2021:07:19-23:00:31 m-2 kernel: [437910.124107]  0000000000000000 ffffffff8136c181 ffffffff813074b0 ffffffff813074b0

2021:07:19-23:00:31 m-2 kernel: [437910.124109]  ffff88023fd83dd0 ffffffff81046a60 ffff880235358000 0000000000000000

2021:07:19-23:00:31 m-2 kernel: [437910.124111]  ffff880235358000 ffff880235358348 ffffffff813073ca ffffffff81046b11

2021:07:19-23:00:31 m-2 kernel: [437910.124113] Call Trace:

2021:07:19-23:00:31 m-2 kernel: [437910.124115] <IRQ> [<ffffffff8136c181>] ? dump_stack+0x61/0x80

2021:07:19-23:00:31 m-2 kernel: [437910.124122] [<ffffffff813074b0>] ? dev_watchdog+0xe6/0x181

2021:07:19-23:00:31 m-2 kernel: [437910.124125] [<ffffffff813074b0>] ? dev_watchdog+0xe6/0x181

2021:07:19-23:00:31 m-2 kernel: [437910.124131] [<ffffffff81046a60>] ? warn_slowpath_common+0x74/0x8b

2021:07:19-23:00:31 m-2 kernel: [437910.124133] [<ffffffff813073ca>] ? netif_tx_lock+0x7e/0x7e

2021:07:19-23:00:31 m-2 kernel: [437910.124135] [<ffffffff81046b11>] ? warn_slowpath_fmt+0x45/0x4a

2021:07:19-23:00:31 m-2 kernel: [437910.124137] [<ffffffff8130738f>] ? netif_tx_lock+0x43/0x7e

2021:07:19-23:00:31 m-2 kernel: [437910.124143] [<ffffffff813073ca>] ? netif_tx_lock+0x7e/0x7e

2021:07:19-23:00:31 m-2 kernel: [437910.124145] [<ffffffff813074b0>] ? dev_watchdog+0xe6/0x181

2021:07:19-23:00:31 m-2 kernel: [437910.124152] [<ffffffff81050bc3>] ? call_timer_fn+0x6a/0x10e

2021:07:19-23:00:31 m-2 kernel: [437910.124154] [<ffffffff813073ca>] ? netif_tx_lock+0x7e/0x7e

2021:07:19-23:00:31 m-2 kernel: [437910.124156] [<ffffffff81050ddd>] ? run_timer_softirq+0x176/0x1bd

2021:07:19-23:00:31 m-2 kernel: [437910.124160] [<ffffffff811cf36c>] ? timerqueue_add+0x79/0x94

2021:07:19-23:00:31 m-2 kernel: [437910.124163] [<ffffffff8104ae7a>] ? __do_softirq+0x128/0x24c

2021:07:19-23:00:31 m-2 kernel: [437910.124166] [<ffffffff813772dc>] ? call_softirq+0x1c/0x30

2021:07:19-23:00:31 m-2 kernel: [437910.124173] [<ffffffff8100f6c2>] ? do_softirq+0x3f/0x79

2021:07:19-23:00:31 m-2 kernel: [437910.124174] [<ffffffff8104ac7e>] ? irq_exit+0x46/0xa1

2021:07:19-23:00:31 m-2 kernel: [437910.124180] [<ffffffff810336f6>] ? smp_apic_timer_interrupt+0x22/0x2d

2021:07:19-23:00:31 m-2 kernel: [437910.124184] [<ffffffff8137661d>] ? apic_timer_interrupt+0x6d/0x80

2021:07:19-23:00:31 m-2 kernel: [437910.124185] <EOI>

2021:07:19-23:00:31 m-2 kernel: [437910.124187] ---[ end trace 2ab76b7259a68d8d ]---

2021:07:19-23:00:31 m-2 kernel: [437910.124197] e1000 0000:02:00.0 eth0: Reset adapter

2021:07:19-23:02:03 m-1 kernel: [437746.005143] IPv4: martian source 192.168.173.15 from 192.168.173.15, on dev lo

2021:07:19-23:02:03 m-1 kernel: [437746.005158] ll header: 00000000: 00 00 00 00 00 00 00 00 00 00 00 00 08 00        ..............

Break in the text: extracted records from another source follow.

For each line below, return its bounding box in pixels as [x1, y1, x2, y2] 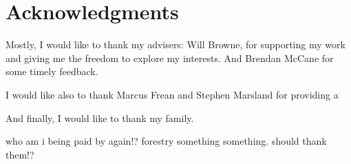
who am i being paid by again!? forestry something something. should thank [6, 134, 327, 148]
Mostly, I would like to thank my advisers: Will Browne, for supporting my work [6, 37, 345, 52]
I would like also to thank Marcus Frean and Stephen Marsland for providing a [6, 87, 339, 101]
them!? [6, 147, 34, 161]
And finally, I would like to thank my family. [6, 110, 194, 125]
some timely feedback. [6, 64, 98, 79]
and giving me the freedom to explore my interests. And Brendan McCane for [6, 50, 334, 65]
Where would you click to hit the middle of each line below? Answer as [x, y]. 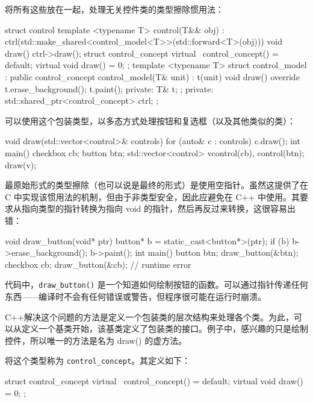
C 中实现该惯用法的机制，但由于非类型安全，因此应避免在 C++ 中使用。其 [152, 196]
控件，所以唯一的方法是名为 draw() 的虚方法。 [96, 340]
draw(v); [21, 164]
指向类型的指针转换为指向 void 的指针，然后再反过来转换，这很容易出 [158, 208]
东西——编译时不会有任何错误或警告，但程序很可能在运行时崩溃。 [135, 296]
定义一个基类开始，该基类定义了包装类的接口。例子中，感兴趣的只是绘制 [165, 328]
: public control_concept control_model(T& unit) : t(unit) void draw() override [152, 76]
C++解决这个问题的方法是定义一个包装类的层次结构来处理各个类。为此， [149, 316]
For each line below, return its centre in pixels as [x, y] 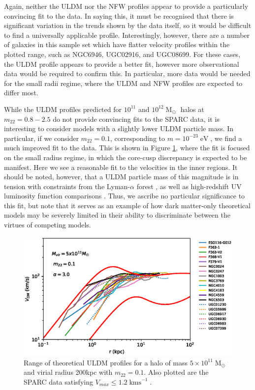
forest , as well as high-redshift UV [189, 186]
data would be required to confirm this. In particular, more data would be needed [127, 73]
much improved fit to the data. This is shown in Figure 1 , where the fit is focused [127, 148]
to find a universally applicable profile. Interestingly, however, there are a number [127, 35]
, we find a [226, 138]
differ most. [21, 93]
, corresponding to [137, 138]
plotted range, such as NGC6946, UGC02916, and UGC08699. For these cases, [122, 54]
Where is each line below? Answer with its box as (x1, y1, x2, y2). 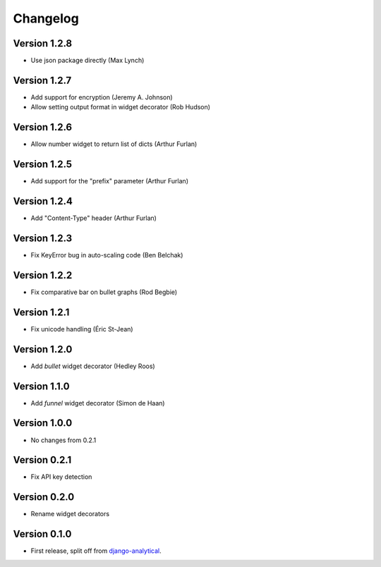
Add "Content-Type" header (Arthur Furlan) (30, 214, 157, 222)
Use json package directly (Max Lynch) (30, 56, 145, 65)
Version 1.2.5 (13, 159, 73, 171)
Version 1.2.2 (13, 269, 73, 281)
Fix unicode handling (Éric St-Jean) (30, 324, 133, 333)
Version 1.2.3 (13, 232, 73, 244)
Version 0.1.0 (13, 528, 72, 540)
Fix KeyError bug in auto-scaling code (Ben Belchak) (30, 250, 183, 259)
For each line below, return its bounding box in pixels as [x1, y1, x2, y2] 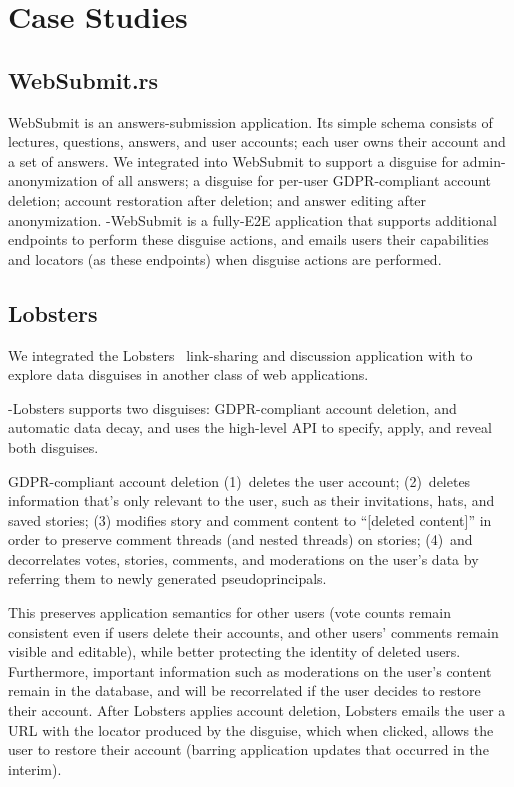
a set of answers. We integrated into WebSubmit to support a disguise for [8, 150, 459, 171]
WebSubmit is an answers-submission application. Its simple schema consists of [8, 111, 493, 132]
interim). [8, 758, 62, 779]
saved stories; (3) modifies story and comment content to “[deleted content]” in [8, 509, 492, 530]
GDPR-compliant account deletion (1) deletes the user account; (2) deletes [8, 470, 471, 491]
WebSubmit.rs [8, 64, 159, 95]
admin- [462, 150, 506, 171]
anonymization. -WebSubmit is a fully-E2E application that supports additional [8, 209, 497, 230]
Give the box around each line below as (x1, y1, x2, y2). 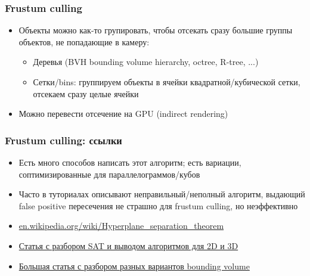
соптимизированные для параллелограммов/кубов (18, 168, 200, 180)
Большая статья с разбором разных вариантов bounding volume (18, 259, 250, 272)
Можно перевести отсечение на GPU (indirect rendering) (18, 107, 228, 120)
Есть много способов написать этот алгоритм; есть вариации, (18, 156, 241, 168)
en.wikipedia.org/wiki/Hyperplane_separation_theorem (18, 219, 224, 232)
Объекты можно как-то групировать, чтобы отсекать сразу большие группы (18, 24, 293, 36)
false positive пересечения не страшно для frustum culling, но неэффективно (18, 199, 298, 212)
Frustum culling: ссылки (5, 132, 122, 147)
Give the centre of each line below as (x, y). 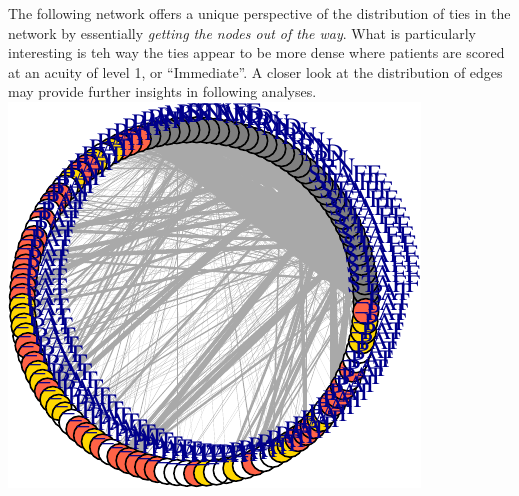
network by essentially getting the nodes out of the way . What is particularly (242, 32)
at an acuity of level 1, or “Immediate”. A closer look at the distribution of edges (255, 71)
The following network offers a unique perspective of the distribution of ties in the (259, 13)
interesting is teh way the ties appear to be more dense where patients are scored (256, 52)
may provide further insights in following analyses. (162, 91)
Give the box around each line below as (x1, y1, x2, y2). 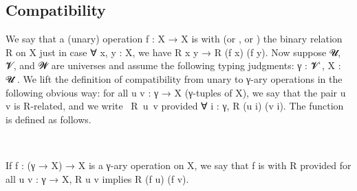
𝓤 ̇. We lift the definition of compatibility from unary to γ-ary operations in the (6, 71, 343, 86)
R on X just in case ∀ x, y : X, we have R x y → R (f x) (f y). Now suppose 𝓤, (6, 44, 341, 59)
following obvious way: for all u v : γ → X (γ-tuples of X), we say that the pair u (6, 85, 346, 99)
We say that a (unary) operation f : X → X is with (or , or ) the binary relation (6, 31, 343, 46)
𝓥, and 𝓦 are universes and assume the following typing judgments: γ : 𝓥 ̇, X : (6, 58, 341, 73)
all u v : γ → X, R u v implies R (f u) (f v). (6, 171, 189, 186)
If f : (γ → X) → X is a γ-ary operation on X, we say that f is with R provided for (6, 157, 351, 172)
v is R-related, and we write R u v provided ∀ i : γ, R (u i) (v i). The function (6, 99, 344, 113)

The last two lines keep repeating.

I haven't seen the name="send_backup_heartbeat(): send(): No buffer space available" message in HA logs until now. Does anyone else have this behaviour or even an explanation what might have happened here? I've attached the full HA log of the firewall that was active after the incident.

Regards

asc

ha-log-active-firewall.txt

This thread was automatically locked due to age.

0 Amodin over 4 years ago

This could be a number of things for that error from ICMP to a NIC failure, maybe even proxy authentication issues. No buffer space available has a number of things tied to it. I'm no expert on HA, but yes a communication issue there. (I haven't looked at the full log you posted yet, no time at the moment).

XG 19.5 GA 64-bit | Intel Xeon 4-core v3 1225 3.20Ghz
16GB Memory | 500GB SSD HDD | GB Ethernet x5
Cancel
Vote Up 0 Vote Down

Cancel
0 dirkkotte over 4 years ago

As mentioned by Amodin, it appears to be a network related issue.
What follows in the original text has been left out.